说到三哥高中状元,白如月满脸骄傲。
在旁人面前,白如月表面上还会自谦的说两句客气话,收敛一下自己的情绪,让别人看不出她的欢喜。
可是,在梁王面前,白如月只想尽情的释放内心的欢喜。
“嗯,不光是阿娘高兴,外婆接到喜报时,激动得老泪横,连连说赏。
楼嬷嬷和唐嬷嬷招呼着丫头婆子派喜钱,一箩箩金锞子银锞子不停的往外撒,到晚上盘点时,那日撒出将近两万两金子,三万多两银子,呵呵,两位嬷嬷吓坏了。”
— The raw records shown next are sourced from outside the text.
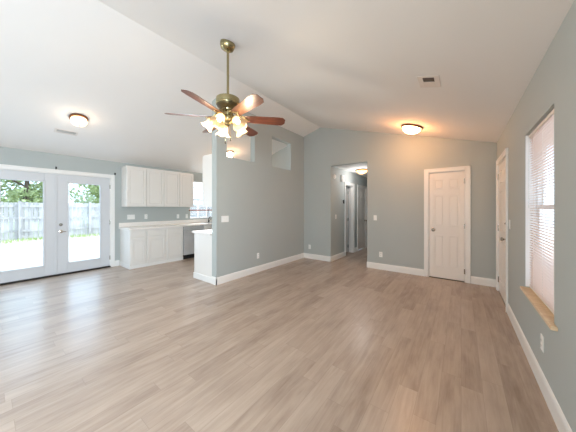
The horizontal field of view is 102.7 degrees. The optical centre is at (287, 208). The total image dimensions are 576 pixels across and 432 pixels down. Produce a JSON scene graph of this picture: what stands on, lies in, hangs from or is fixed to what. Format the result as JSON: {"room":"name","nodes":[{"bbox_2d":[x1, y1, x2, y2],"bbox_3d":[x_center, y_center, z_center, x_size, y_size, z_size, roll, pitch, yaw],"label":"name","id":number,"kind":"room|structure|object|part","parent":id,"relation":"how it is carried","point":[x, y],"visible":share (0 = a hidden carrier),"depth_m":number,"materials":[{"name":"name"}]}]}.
{"room":"empty living room","nodes":[
{"label":"empty living room","id":0,"kind":"room"},
{"bbox_2d":[0,147,211,260],"bbox_3d":[-4.567,0.128,4.743,0.131,2.448,8.751,0,0,37],"label":"wall","id":1,"kind":"structure","parent":0,"point":[8,156],"depth_m":5.32,"materials":[{"name":"paint"}]},
{"bbox_2d":[0,164,114,285],"bbox_3d":[-4.640,0.292,4.606,0.178,2.120,1.921,0,0,37],"label":"door","id":2,"kind":"structure","parent":1,"relation":"in","point":[56,182],"depth_m":4.63,"materials":[{"name":"paint"}]},
{"bbox_2d":[127,215,134,219],"bbox_3d":[-3.825,0.216,5.612,0.010,0.116,0.162,0,0,37],"label":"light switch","id":3,"kind":"object","parent":1,"relation":"attached to","point":[128,216],"visible":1,"depth_m":5.60,"materials":[{"name":"white plastic"}]},
{"bbox_2d":[121,165,163,206],"bbox_3d":[-3.567,-0.505,5.684,0.333,0.945,0.825,0,0,37],"label":"upper cabinet","id":4,"kind":"object","parent":1,"relation":"attached to","point":[140,186],"visible":1,"depth_m":5.50,"materials":[{"name":"paint"}]},
{"bbox_3d":[-3.567,-0.496,5.426,0.024,0.903,0.400,0,0,37],"label":"door","id":5,"kind":"part","parent":4,"relation":"part of","materials":[{"name":"paint"}]},
{"bbox_3d":[-3.320,-0.496,5.756,0.024,0.903,0.400,0,0,37],"label":"door","id":6,"kind":"part","parent":4,"relation":"part of","materials":[{"name":"paint"}]},
{"bbox_2d":[163,170,193,206],"bbox_3d":[-3.070,-0.505,6.345,0.333,0.945,0.825,0,0,37],"label":"upper cabinet","id":7,"kind":"object","parent":1,"relation":"attached to","point":[178,186],"visible":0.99,"depth_m":6.22,"materials":[{"name":"paint"}]},
{"bbox_3d":[-3.070,-0.496,6.087,0.024,0.903,0.400,0,0,37],"label":"door","id":8,"kind":"part","parent":7,"relation":"part of","materials":[{"name":"paint"}]},
{"bbox_3d":[-2.822,-0.496,6.417,0.024,0.903,0.400,0,0,37],"label":"door","id":9,"kind":"part","parent":7,"relation":"part of","materials":[{"name":"paint"}]},
{"bbox_2d":[190,181,210,218],"bbox_3d":[-2.607,-0.248,7.380,0.070,1.140,1.220,0,0,37],"label":"window","id":10,"kind":"structure","parent":1,"relation":"in","point":[198,193],"depth_m":7.13,"materials":[{"name":"plastic"}]},
{"bbox_2d":[212,98,303,277],"bbox_3d":[-0.465,-0.294,5.209,0.131,3.293,2.812,0,0,37],"label":"wall","id":11,"kind":"structure","parent":0,"point":[263,203],"depth_m":4.84,"materials":[{"name":"paint"}]},
{"bbox_2d":[203,154,211,206],"bbox_3d":[-1.208,-0.500,4.588,0.308,0.955,0.920,0,0,37],"label":"upper cabinet","id":12,"kind":"object","parent":11,"relation":"attached to","point":[207,159],"visible":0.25,"depth_m":4.21,"materials":[{"name":"paint"}]},
{"bbox_2d":[211,276,216,284],"bbox_3d":[-1.309,1.286,4.076,0.145,0.132,0.014,0,0,37],"label":"baseboard","id":13,"kind":"structure","parent":11,"relation":"attached to","point":[213,279],"depth_m":4.07,"materials":[{"name":"paint"}]},
{"bbox_2d":[221,216,228,221],"bbox_3d":[-1.144,0.197,4.189,0.010,0.116,0.162,0,0,37],"label":"light switch","id":14,"kind":"object","parent":11,"relation":"attached to","point":[223,218],"visible":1,"depth_m":4.18,"materials":[{"name":"white plastic"}]},
{"bbox_2d":[217,253,303,284],"bbox_3d":[-0.411,1.286,5.160,0.014,0.132,2.826,0,0,37],"label":"baseboard","id":15,"kind":"structure","parent":11,"relation":"attached to","point":[229,277],"depth_m":4.80,"materials":[{"name":"paint"}]},
{"bbox_2d":[0,247,558,431],"bbox_3d":[-0.573,1.412,4.186,7.183,0.120,12.662,0,0,37],"label":"floor","id":16,"kind":"structure","parent":0,"point":[342,344],"depth_m":2.16,"materials":[{"name":"plastic"}]},
{"bbox_2d":[120,229,146,269],"bbox_3d":[-3.618,0.918,5.375,0.623,0.868,0.345,0,0,37],"label":"base cabinet","id":17,"kind":"object","parent":16,"relation":"on","point":[132,242],"visible":0.98,"depth_m":5.20,"materials":[{"name":"paint"}]},
{"bbox_3d":[-3.616,1.300,5.374,0.590,0.105,0.345,0,0,37],"label":"moulding","id":18,"kind":"part","parent":17,"relation":"part of","materials":[{"name":"paint"}]},
{"bbox_3d":[-3.377,0.583,5.200,0.020,0.138,0.303,0,0,37],"label":"drawer","id":19,"kind":"part","parent":17,"relation":"part of","materials":[{"name":"paint"}]},
{"bbox_3d":[-3.375,0.965,5.199,0.024,0.575,0.303,0,0,37],"label":"door","id":20,"kind":"part","parent":17,"relation":"part of","materials":[{"name":"paint"}]},
{"bbox_2d":[146,228,165,265],"bbox_3d":[-3.379,0.918,5.693,0.623,0.868,0.445,0,0,37],"label":"base cabinet","id":21,"kind":"object","parent":16,"relation":"on","point":[155,238],"visible":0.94,"depth_m":5.49,"materials":[{"name":"paint"}]},
{"bbox_3d":[-3.141,0.583,5.514,0.020,0.138,0.413,0,0,37],"label":"drawer","id":22,"kind":"part","parent":21,"relation":"part of","materials":[{"name":"paint"}]},
{"bbox_3d":[-3.140,0.965,5.513,0.024,0.575,0.413,0,0,37],"label":"door","id":23,"kind":"part","parent":21,"relation":"part of","materials":[{"name":"paint"}]},
{"bbox_3d":[-3.145,1.315,5.517,0.010,0.075,0.445,0,0,37],"label":"moulding","id":24,"kind":"part","parent":21,"relation":"part of","materials":[{"name":"paint"}]},
{"bbox_2d":[166,227,182,262],"bbox_3d":[-3.115,0.918,6.044,0.623,0.868,0.430,0,0,37],"label":"base cabinet","id":25,"kind":"object","parent":16,"relation":"on","point":[174,235],"visible":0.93,"depth_m":5.84,"materials":[{"name":"paint"}]},
{"bbox_3d":[-2.881,1.315,5.868,0.010,0.075,0.430,0,0,37],"label":"moulding","id":26,"kind":"part","parent":25,"relation":"part of","materials":[{"name":"paint"}]},
{"bbox_3d":[-2.877,0.583,5.865,0.020,0.138,0.398,0,0,37],"label":"drawer","id":27,"kind":"part","parent":25,"relation":"part of","materials":[{"name":"paint"}]},
{"bbox_3d":[-2.875,0.965,5.864,0.024,0.575,0.398,0,0,37],"label":"door","id":28,"kind":"part","parent":25,"relation":"part of","materials":[{"name":"paint"}]},
{"bbox_2d":[183,225,203,258],"bbox_3d":[-2.776,0.919,6.441,0.650,0.865,0.600,0,0,37],"label":"dishwasher","id":29,"kind":"object","parent":16,"relation":"on","point":[188,236],"visible":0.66,"depth_m":6.16,"materials":[{"name":"metal"}]},
{"bbox_3d":[-2.587,1.298,6.299,0.019,0.108,0.592,0,0,37],"label":"kick plate","id":30,"kind":"part","parent":29,"relation":"part of","materials":[{"name":"black plastic"}]},
{"bbox_3d":[-2.573,0.922,6.288,0.054,0.630,0.592,0,0,37],"label":"door","id":31,"kind":"part","parent":29,"relation":"part of","materials":[{"name":"metal"}]},
{"bbox_3d":[-2.575,0.546,6.289,0.051,0.112,0.592,0,0,37],"label":"control panel","id":32,"kind":"part","parent":29,"relation":"part of","materials":[{"name":"metal"}]},
{"bbox_2d":[193,233,211,282],"bbox_3d":[-1.328,0.918,4.670,0.598,0.868,0.934,0,0,37],"label":"base cabinet","id":33,"kind":"object","parent":16,"relation":"on","point":[202,243],"visible":0.45,"depth_m":4.29,"materials":[{"name":"paint"}]},
{"bbox_2d":[192,229,211,234],"bbox_3d":[-1.337,0.464,4.680,0.624,0.038,0.968,0,0,37],"label":"countertop","id":34,"kind":"structure","parent":33,"relation":"on","point":[206,232],"depth_m":4.38,"materials":[{"name":"stone"}]},
{"bbox_3d":[-1.324,1.297,4.666,0.586,0.110,0.934,0,0,37],"label":"moulding","id":35,"kind":"part","parent":33,"relation":"part of","materials":[{"name":"paint"}]},
{"bbox_2d":[203,225,211,229],"bbox_3d":[-2.334,0.918,7.081,0.623,0.868,0.940,0,0,37],"label":"base cabinet","id":36,"kind":"object","parent":16,"relation":"on","point":[206,227],"visible":0.05,"depth_m":6.60,"materials":[{"name":"paint"}]},
{"bbox_2d":[119,219,211,229],"bbox_3d":[-2.717,0.414,6.560,0.637,0.138,3.353,0,0,37],"label":"countertop","id":37,"kind":"structure","parent":36,"relation":"on","point":[175,223],"depth_m":5.95,"materials":[{"name":"laminate"}]},
{"bbox_2d":[0,0,573,176],"bbox_3d":[-0.573,-1.637,4.186,7.183,1.199,12.662,0,0,37],"label":"ceiling","id":38,"kind":"structure","parent":0,"point":[122,65],"depth_m":2.76,"materials":[{"name":"paint"}]},
{"bbox_2d":[54,128,77,135],"bbox_3d":[-3.891,-1.333,4.041,0.126,0.042,0.300,0,0,37],"label":"ceiling vent","id":39,"kind":"object","parent":38,"relation":"in","point":[57,130],"visible":1,"depth_m":4.03,"materials":[{"name":"metal"}]},
{"bbox_2d":[69,113,88,126],"bbox_3d":[-3.434,-1.427,3.779,0.239,0.188,0.239,0,0,-11],"label":"bowl light","id":40,"kind":"object","parent":38,"relation":"attached to","point":[80,120],"visible":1,"depth_m":3.71,"materials":[{"name":"white glass"}]},
{"bbox_2d":[165,39,284,143],"bbox_3d":[-0.677,-1.300,2.593,1.284,1.161,1.260,0,0,37],"label":"ceiling fan","id":41,"kind":"object","parent":38,"relation":"hanging from","point":[228,104],"visible":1,"depth_m":2.50,"materials":[{"name":"brown wood"}]},
{"bbox_3d":[-1.080,-1.015,2.518,0.480,0.006,0.140,0,16,-11],"label":"blade","id":42,"kind":"part","parent":41,"relation":"part of","materials":[{"name":"brown wood"}]},
{"bbox_3d":[-0.814,-1.015,2.206,0.140,0.006,0.480,17,6,19],"label":"blade","id":43,"kind":"part","parent":41,"relation":"part of","materials":[{"name":"brown wood"}]},
{"bbox_3d":[-0.877,-0.940,2.580,0.156,0.134,0.167,45,0,0],"label":"lamp shade","id":44,"kind":"part","parent":41,"relation":"part of","materials":[{"name":"white glass"}]},
{"bbox_3d":[-0.721,-0.935,2.425,0.167,0.134,0.156,0,-34,25],"label":"lamp shade","id":45,"kind":"part","parent":41,"relation":"part of","materials":[{"name":"white glass"}]},
{"bbox_3d":[-0.763,-0.920,2.723,0.167,0.134,0.156,0,26,-38],"label":"lamp shade","id":46,"kind":"part","parent":41,"relation":"part of","materials":[{"name":"white glass"}]},
{"bbox_3d":[-0.536,-0.917,2.450,0.167,0.134,0.156,0,-44,-49],"label":"lamp shade","id":47,"kind":"part","parent":41,"relation":"part of","materials":[{"name":"white glass"}]},
{"bbox_3d":[-0.559,-0.915,2.696,0.156,0.134,0.167,-32,15,-25],"label":"lamp shade","id":48,"kind":"part","parent":41,"relation":"part of","materials":[{"name":"white glass"}]},
{"bbox_3d":[-0.411,-1.015,2.281,0.140,0.006,0.480,21,-13,-39],"label":"blade","id":49,"kind":"part","parent":41,"relation":"part of","materials":[{"name":"brown wood"}]},
{"bbox_3d":[-0.541,-1.015,2.980,0.140,0.006,0.480,-17,-6,19],"label":"blade","id":50,"kind":"part","parent":41,"relation":"part of","materials":[{"name":"brown wood"}]},
{"bbox_3d":[-0.274,-1.015,2.668,0.480,0.006,0.140,0,-16,-11],"label":"blade","id":51,"kind":"part","parent":41,"relation":"part of","materials":[{"name":"brown wood"}]},
{"bbox_2d":[227,151,233,156],"bbox_3d":[-1.587,-1.439,6.199,0.248,0.178,0.248,0,0,-9],"label":"dome light","id":52,"kind":"object","parent":38,"relation":"attached to","point":[229,153],"visible":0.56,"depth_m":6.11,"materials":[{"name":"white glass"}]},
{"bbox_2d":[356,169,366,174],"bbox_3d":[2.042,-0.996,6.373,0.330,0.143,0.330,0,0,37],"label":"hallway dome light","id":53,"kind":"object","parent":38,"relation":"attached to","point":[360,171],"visible":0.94,"depth_m":6.28,"materials":[{"name":"white glass"}]},
{"bbox_2d":[401,124,422,134],"bbox_3d":[2.214,-1.409,4.116,0.349,0.191,0.343,0,0,-25],"label":"dome light","id":54,"kind":"object","parent":38,"relation":"attached to","point":[409,129],"visible":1,"depth_m":4.03,"materials":[{"name":"white glass"}]},
{"bbox_2d":[417,75,440,87],"bbox_3d":[1.486,-1.329,2.423,0.193,0.061,0.260,0,0,37],"label":"ceiling vent","id":55,"kind":"object","parent":38,"relation":"in","point":[424,81],"visible":1,"depth_m":2.41,"materials":[{"name":"metal"}]},
{"bbox_2d":[346,186,348,250],"bbox_3d":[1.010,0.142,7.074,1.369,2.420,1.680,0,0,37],"label":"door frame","id":56,"kind":"structure","parent":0,"point":[346,186],"depth_m":7.31,"materials":[{"name":"paint"}]},
{"bbox_2d":[345,182,354,255],"bbox_3d":[1.548,0.304,6.970,0.695,2.095,0.710,0,0,37],"label":"door","id":57,"kind":"structure","parent":56,"relation":"in","point":[351,186],"depth_m":7.02,"materials":[{"name":"paint"}]},
{"bbox_2d":[333,167,366,254],"bbox_3d":[2.241,0.142,7.462,0.131,2.420,3.780,0,0,37],"label":"wall","id":58,"kind":"structure","parent":0,"point":[338,186],"depth_m":6.28,"materials":[{"name":"paint"}]},
{"bbox_2d":[330,251,344,261],"bbox_3d":[1.335,1.286,6.138,0.014,0.132,0.865,0,0,37],"label":"baseboard","id":59,"kind":"structure","parent":58,"relation":"attached to","point":[340,255],"depth_m":6.09,"materials":[{"name":"paint"}]},
{"bbox_2d":[357,185,366,250],"bbox_3d":[2.422,0.304,7.651,0.193,2.095,0.910,0,0,37],"label":"door","id":60,"kind":"structure","parent":58,"relation":"in","point":[361,192],"depth_m":7.62,"materials":[{"name":"paint"}]},
{"bbox_2d":[272,128,496,278],"bbox_3d":[0.842,-0.383,6.067,6.921,3.469,0.131,0,0,37],"label":"wall","id":61,"kind":"structure","parent":0,"point":[396,163],"depth_m":4.92,"materials":[{"name":"paint"}]},
{"bbox_2d":[304,253,330,261],"bbox_3d":[0.757,1.286,6.041,0.822,0.132,0.014,0,0,37],"label":"baseboard","id":62,"kind":"structure","parent":61,"relation":"attached to","point":[306,255],"depth_m":6.02,"materials":[{"name":"paint"}]},
{"bbox_2d":[367,262,423,275],"bbox_3d":[2.253,1.286,4.915,1.122,0.132,0.014,0,0,37],"label":"baseboard","id":63,"kind":"structure","parent":61,"relation":"attached to","point":[394,268],"depth_m":4.87,"materials":[{"name":"paint"}]},
{"bbox_2d":[424,165,470,282],"bbox_3d":[3.019,0.292,4.391,0.725,2.120,0.193,0,0,37],"label":"door","id":64,"kind":"structure","parent":61,"relation":"in","point":[447,191],"depth_m":4.35,"materials":[{"name":"paint"}]},
{"bbox_2d":[471,276,495,286],"bbox_3d":[3.426,1.286,4.033,0.346,0.132,0.014,0,0,37],"label":"baseboard","id":65,"kind":"structure","parent":61,"relation":"attached to","point":[474,280],"depth_m":4.03,"materials":[{"name":"paint"}]},
{"bbox_2d":[497,0,575,431],"bbox_3d":[1.069,0.107,0.503,0.131,2.489,8.751,0,0,37],"label":"wall","id":66,"kind":"structure","parent":0,"point":[552,86],"depth_m":1.45,"materials":[{"name":"paint"}]},
{"bbox_2d":[496,148,507,311],"bbox_3d":[3.191,0.284,3.375,0.193,2.135,1.060,0,0,37],"label":"door","id":67,"kind":"structure","parent":66,"relation":"in","point":[502,168],"depth_m":3.45,"materials":[{"name":"paint"}]},
{"bbox_2d":[520,135,557,330],"bbox_3d":[2.015,0.043,1.790,0.165,1.462,0.954,0,0,37],"label":"window","id":68,"kind":"structure","parent":66,"relation":"in","point":[541,308],"depth_m":2.14,"materials":[{"name":"plastic"}]},
{"bbox_2d":[529,109,553,313],"bbox_3d":[2.025,0.027,1.828,0.046,1.426,0.841,0,0,37],"label":"window blind","id":69,"kind":"object","parent":68,"relation":"attached to","point":[542,274],"visible":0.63,"depth_m":1.83,"materials":[{"name":"white plastic"}]},
{"bbox_3d":[2.191,0.037,2.054,0.002,1.390,0.002,0,0,37],"label":"ladder cord","id":70,"kind":"part","parent":69,"relation":"part of","materials":[{"name":"white fabric"}]},
{"bbox_3d":[2.029,0.734,1.825,0.022,0.012,0.841,0,0,37],"label":"rail","id":71,"kind":"part","parent":69,"relation":"part of","materials":[{"name":"white plastic"}]},
{"bbox_3d":[2.023,0.037,1.830,0.002,1.390,0.002,0,0,37],"label":"ladder cord","id":72,"kind":"part","parent":69,"relation":"part of","materials":[{"name":"white fabric"}]},
{"bbox_3d":[1.854,0.037,1.606,0.002,1.390,0.002,0,0,37],"label":"ladder cord","id":73,"kind":"part","parent":69,"relation":"part of","materials":[{"name":"white fabric"}]},
{"bbox_3d":[2.081,0.032,1.786,0.056,1.440,0.857,0,0,37],"label":"frame","id":74,"kind":"part","parent":68,"relation":"part of","materials":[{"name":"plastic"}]},
{"bbox_3d":[2.072,0.347,1.793,0.023,0.750,0.797,0,0,37],"label":"sash","id":75,"kind":"part","parent":68,"relation":"part of","materials":[{"name":"glass"}]},
{"bbox_3d":[2.091,-0.323,1.779,0.020,0.670,0.797,0,0,37],"label":"sash","id":76,"kind":"part","parent":68,"relation":"part of","materials":[{"name":"plastic"}]},
{"bbox_2d":[507,303,572,431],"bbox_3d":[0.648,1.286,0.065,0.014,0.132,7.283,0,0,37],"label":"baseboard","id":77,"kind":"structure","parent":66,"relation":"attached to","point":[560,420],"depth_m":1.69,"materials":[{"name":"paint"}]},
{"bbox_2d":[540,333,543,352],"bbox_3d":[1.895,1.005,1.719,0.009,0.116,0.070,0,0,37],"label":"wall outlet","id":78,"kind":"object","parent":66,"relation":"attached to","point":[541,335],"visible":1,"depth_m":1.71,"materials":[{"name":"white plastic"}]},
{"label":"outside","id":79,"kind":"structure","parent":0,"visible":0},
{"bbox_2d":[1,233,98,270],"bbox_3d":[-7.171,1.512,10.401,10.834,0.120,28.000,0,0,37],"label":"ground","id":80,"kind":"structure","parent":79,"point":[18,255],"depth_m":7.71,"materials":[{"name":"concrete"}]},
{"bbox_2d":[1,233,98,243],"bbox_3d":[-9.841,1.372,12.411,1.520,0.160,20.061,0,0,37],"label":"lawn strip","id":81,"kind":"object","parent":80,"relation":"on","point":[72,235],"visible":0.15,"depth_m":10.55,"materials":[{"name":"green plant"}]},
{"bbox_2d":[1,201,211,239],"bbox_3d":[-10.521,0.562,13.004,0.150,1.780,26.132,0,0,37],"label":"fence","id":82,"kind":"object","parent":80,"relation":"on","point":[23,217],"visible":0.2,"depth_m":11.04,"materials":[{"name":"white wood"}]},
{"bbox_3d":[-12.313,0.562,10.571,0.089,1.780,0.090,0,0,37],"label":"post","id":83,"kind":"part","parent":82,"relation":"part of","materials":[{"name":"white wood"}]},
{"bbox_3d":[-10.588,1.057,12.972,0.039,0.090,26.000,0,0,37],"label":"rail","id":84,"kind":"part","parent":82,"relation":"part of","materials":[{"name":"white wood"}]},
{"bbox_3d":[-10.810,0.562,12.569,0.089,1.780,0.090,0,0,37],"label":"post","id":85,"kind":"part","parent":82,"relation":"part of","materials":[{"name":"white wood"}]},
{"bbox_3d":[-10.588,-0.093,12.972,0.039,0.090,26.000,0,0,37],"label":"rail","id":86,"kind":"part","parent":82,"relation":"part of","materials":[{"name":"grey wood"}]},
{"bbox_3d":[-10.588,0.457,12.972,0.039,0.090,26.000,0,0,37],"label":"rail","id":87,"kind":"part","parent":82,"relation":"part of","materials":[{"name":"grey wood"}]},
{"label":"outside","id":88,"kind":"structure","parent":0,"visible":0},
{"bbox_2d":[546,236,552,264],"bbox_3d":[6.247,1.512,0.305,8.383,0.120,28.000,0,0,37],"label":"ground porch","id":89,"kind":"structure","parent":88,"point":[546,236],"depth_m":8.95,"materials":[{"name":"white"}]},
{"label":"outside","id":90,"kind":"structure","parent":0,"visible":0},
{"bbox_2d":[546,227,552,235],"bbox_3d":[0.251,1.512,7.320,26.400,0.120,40.000,0,0,37],"label":"ground","id":91,"kind":"structure","parent":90,"point":[546,227],"depth_m":14.31,"materials":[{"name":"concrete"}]},
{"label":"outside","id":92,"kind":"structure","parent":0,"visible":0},
{"bbox_2d":[3,219,94,238],"bbox_3d":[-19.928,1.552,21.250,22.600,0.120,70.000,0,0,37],"label":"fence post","id":93,"kind":"structure","parent":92,"point":[87,219],"depth_m":17.74,"materials":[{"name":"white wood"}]},
{"bbox_2d":[1,179,42,219],"bbox_3d":[-14.211,-1.069,12.437,3.066,5.134,3.337,0,0,37],"label":"tree","id":94,"kind":"object","parent":93,"relation":"on","point":[26,193],"visible":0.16,"depth_m":12.19,"materials":[{"name":"green plant"}]},
{"bbox_2d":[69,184,98,218],"bbox_3d":[-12.248,-1.008,15.506,3.226,5.014,3.377,0,0,37],"label":"tree","id":95,"kind":"object","parent":93,"relation":"on","point":[94,189],"visible":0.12,"depth_m":14.74,"materials":[{"name":"green plant"}]}
]}
梁王看着眉飞色舞的白如月,心情跟着欢畅起来,“是吧?后来呢?”
“嗯?后来?什么后来?”白如月不解的问道。
“两位嬷嬷怎么着了?被训了?”梁王问道。
白如月摇摇头,“哪能呢?府里不缺的那点银钱,外婆说,这是好事儿,喜钱撒出去,喜事就跟着回来了。还怪她们派少呢。”
梁王笑道:“嗯,你外婆是个大气的,难怪能把生意做得那么好。”
说到外婆,白如月情绪低落下来。
梁王立即察觉到白如月的低落,身子往前倾了倾,低头看着白如月,“怎么了?”
白如月叹口气道:“外婆的身子大不如重前了,我有些担忧。”
梁王关切的问道:“怎么?老太太生病了?”
白如月摇摇头,“那到没有,精神头还好。年青时太操劳,亏空太大,身子虚得很。
六月天了,我们穿单衣都觉得热。可是,外婆穿着夹袄,一阵风过来,她都觉得冷。我不知道她还能活多久。”
梁王抬手揉了揉白如月的头,安慰道:“月儿你得往宽处想,小方回来,让他给老太太调理调理。若真有那么一天,你也要想开些,生死有命。”
白如月点点头,“嗯,月儿省得,可心里就是难过。前些日子,外婆把南边和海上的生意交给月儿了。谨哥哥,你不知道,当时月儿好想哭。”
梁王把手伸过去,搭在白如月的肩上,轻轻的拍了拍,轻声说道:“嗯,我理解。不过,越是这样。月儿越是要高高兴兴的,珍惜和老太太相处的时光。”
白如月吸吸鼻子,点点头,“嗯,月儿该珍惜与外婆相处的每一天。哦,对了,三哥跟慧姐姐议亲了,婚期定在明年的八月初十。”
梁王惊讶的看着白如月,“哦,是吗?好事呀!”
白如月得意的扬扬头,把议亲的事向梁王说了一遍。
梁王更加惊讶的看着白如月,他以为她还是小孩,不懂男女之情,没想到人小鬼大的丫头,还做起红娘了。
梁王心里震撼之余,脑子盘算着,自己的计划是不是该提前了。
“这么说来,岩哥儿和六小姐的婚事,月儿是大功臣了。”
白如月扬起小脸,得意的点点头,“嗯,月儿除了促成了这桩亲事,还负责给三哥和慧姐姐做信使,帮着他们鸿雁传书呢。”
梁王呵呵笑道:“岩哥儿命好,有你这个妹妹。还有别的事吗?”
白如月接着把秦老太太去世的事,以及叔叔们与荣远伯府断亲的事说了。